12. There are 4 ways to specify the ace. Once the ace is chosen for the hand, there are C(48,4) ways to choose the nonaces for the reamaining 4 cards. Therefore there are 4C(48,4) hands with exactly 1 ace. Since there are C(52,5) equally likely hands, the answer is the ratio 4C(48,4)/C(52,5), approx. = 0.30.
14. We saw in example 5 that there are C(52,5) = 2,598,960 different hands, and we assume by symmetry that they are equally likely. We need to count the number of hands that have 5 different kinds (ranks). There are C(13,5) ways to choose the kinds. For each card, there are then 4 ways to choose the suit. Therefore, there are C(13,5).4^5=1,317,888 ways to choose the hand. Thus the probability is 1317888/2598960, approx. = 0.51.

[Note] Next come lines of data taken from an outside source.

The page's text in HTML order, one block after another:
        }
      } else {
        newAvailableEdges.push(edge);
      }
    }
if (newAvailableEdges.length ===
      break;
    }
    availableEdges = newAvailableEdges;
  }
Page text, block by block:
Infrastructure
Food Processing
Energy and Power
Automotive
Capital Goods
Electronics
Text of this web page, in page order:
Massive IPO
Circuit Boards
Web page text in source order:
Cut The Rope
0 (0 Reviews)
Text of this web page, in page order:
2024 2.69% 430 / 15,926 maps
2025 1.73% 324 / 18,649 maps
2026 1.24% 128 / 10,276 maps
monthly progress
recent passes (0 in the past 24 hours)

16. Of the C(52,5) = 2,598,960 hands, 4.C(13,5)=5148 are flushes, since we can specify a flush by choosing a suit and then choosing 5 cards from that suit. Therefore the answer is 5148/2598960=33/16660, approx. = 0.0020.

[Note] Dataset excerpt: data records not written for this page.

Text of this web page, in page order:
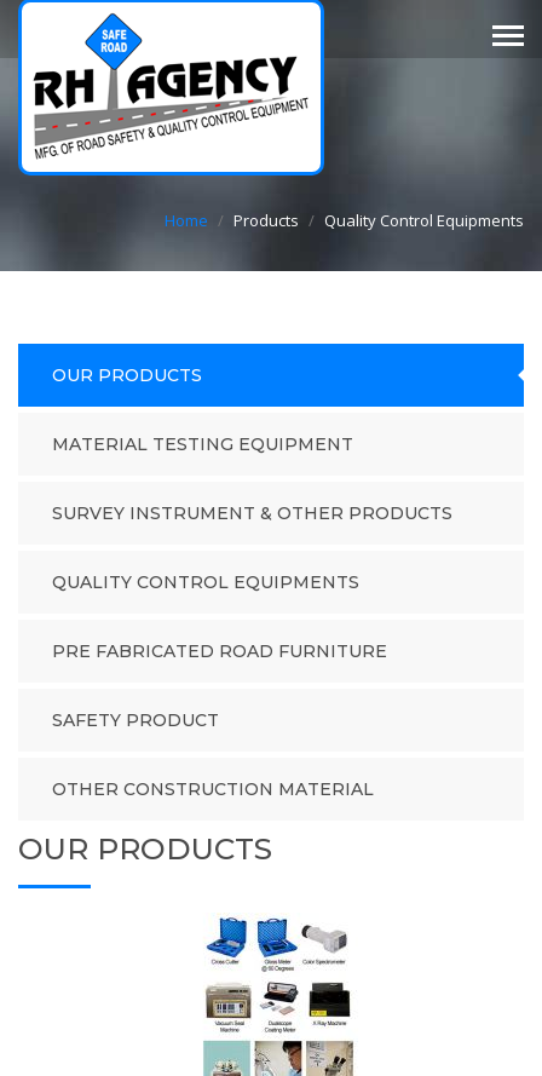
Home / Products / Quality Control Equipments
OUR PRODUCTS
MATERIAL TESTING EQUIPMENT
SURVEY INSTRUMENT & OTHER PRODUCTS
QUALITY CONTROL EQUIPMENTS
PRE FABRICATED ROAD FURNITURE
SAFETY PRODUCT
OTHER CONSTRUCTION MATERIAL
OUR PRODUCTS
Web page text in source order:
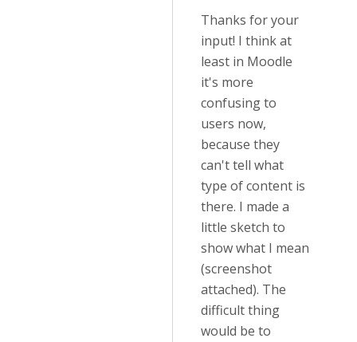
Thanks for your
input! I think at
least in Moodle
it's more
confusing to
users now,
because they
can't tell what
type of content is
there. I made a
little sketch to
show what I mean
(screenshot
attached). The
difficult thing
would be to

18. There are clearly only 10.4 = 40 straight flushes, since all we get to specify for a straight flush is the starting (lowest) kind in the straight (anything from ace up to ten) and the suit. Therefore, the answer is 40/C(52,5)= 40/2598960=1/64974.
20. There are 4 royal flushes, 1 in each suit. Therefore the answer is 4/C(52,5)=4/2598960=1/649740.

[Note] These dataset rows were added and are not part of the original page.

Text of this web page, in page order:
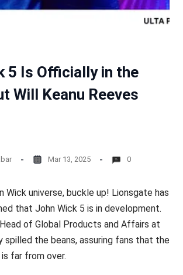
5 Is Officially in the
Will Keanu Reeves
Mar 13, 2025 0
Wick universe, buckle up! Lionsgate has
that John Wick 5 is in development.
of Global Products and Affairs at
spilled the beans, assuring fans that the
is far from over.
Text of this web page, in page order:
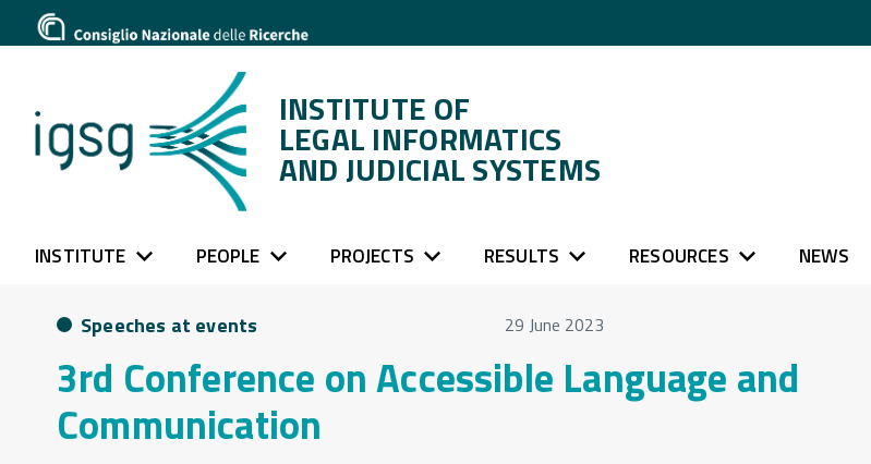
INSTITUTE OF
LEGAL INFORMATICS
AND JUDICIAL SYSTEMS
INSTITUTE PEOPLE PROJECTS RESULTS RESOURCES NEWS
Speeches at events 29 June 2023
3rd Conference on Accessible Language and
Communication
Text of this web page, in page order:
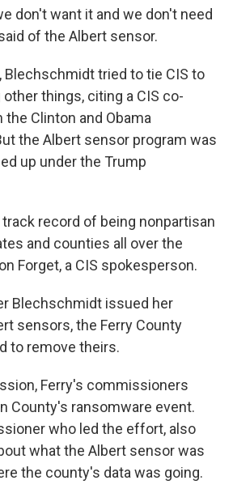
don't want it and we don't need
of the Albert sensor.
Blechschmidt tried to tie CIS to
things, citing a CIS co-
Clinton and Obama
the Albert sensor program was
up under the Trump
track record of being nonpartisan
and counties all over the
Forget, a CIS spokesperson.
Blechschmidt issued her
sensors, the Ferry County
to remove theirs.
Ferry's commissioners
County's ransomware event.
who led the effort, also
what the Albert sensor was
the county's data was going.

22. There are (upper bound)100/3 = 33 multiples of 3 among the integers from 1 to 100 (inclusive), so the answer is 33/100=0.33.
24. In each case, the numbers are chosen from the integers from 1 to n, then there are C(n,6) possible entries, only one of which is the winning one, so the answer is 1/C(n,6). a) 1/C(30,6), approx. = 1.7 x 10^-6. b) 1/C(36,6), approx. = 5.1 x 10^-7. c) 1/C(42,6), approx. = 1.9 x 10^-7. d) 1/C(48,6), approx. = 8.1 x 10^-8.
26. In each case, if the numbers are chosem from the integers from 1 to n, then there are C(n,6) possible entries. If we wish to avoid all the winning numbers, then we must make out choice from the n-6 nonwinning numbers, and this can be done in C(n-6,6) ways. Therefore, since the winning numbers are picked at random, the probability is C(n-6,6)/C(n,6). a) C(34,6)/C(40,6), approx. = 0.35. b) C(42,6)/C(48,6), approx. = 0.43. c) C(50,6)/C(56,6), approx. = 0.49. d) C(58,6)/C(64,6), approx. = 0.54.
28. We need to compute the number of ways for the Pennsylvania lottery commission to select its 11 numbers, and the number of ways for it to select its 11 numbers so as to contain the 7 numbers that we chose. For the former, the number is clearly C(80,11) . For the latter, the commission must select 4 more numbers besides the ones we chose, from the 80-7 = 73 other numbers, so there are C(73,4) ways to do this. Therefore, the probability that we win is the ratio C(73,4)/C(80,11), which works out to 3/28879240, or about 1 chance in 10 million (1.04 x 10^-7). The same answer can be obtained by counting things in the other direction: the number of ways for us to choose 7 of the commission's predestined 11 numbers divided by the number of ways for us to pick 7 numbers. This gives C(11,7)/C(80,7), which has the same value as before.
30. In order to specifya winning ticket, we must choose 5 of the 6 numbers to match (C(6,5) = 6 ways to do so) and one number from the among the remaining 34 numbers not to match (C(34,1)=34 ways to do so). Therefore there are 6.34 = 204 winning tickets. Since there are C(40,6)=3,838,380 tickets in all, the answer is 204/3838380, approx. = 5.3 x 10^-5, or about 1 chance in 19,000.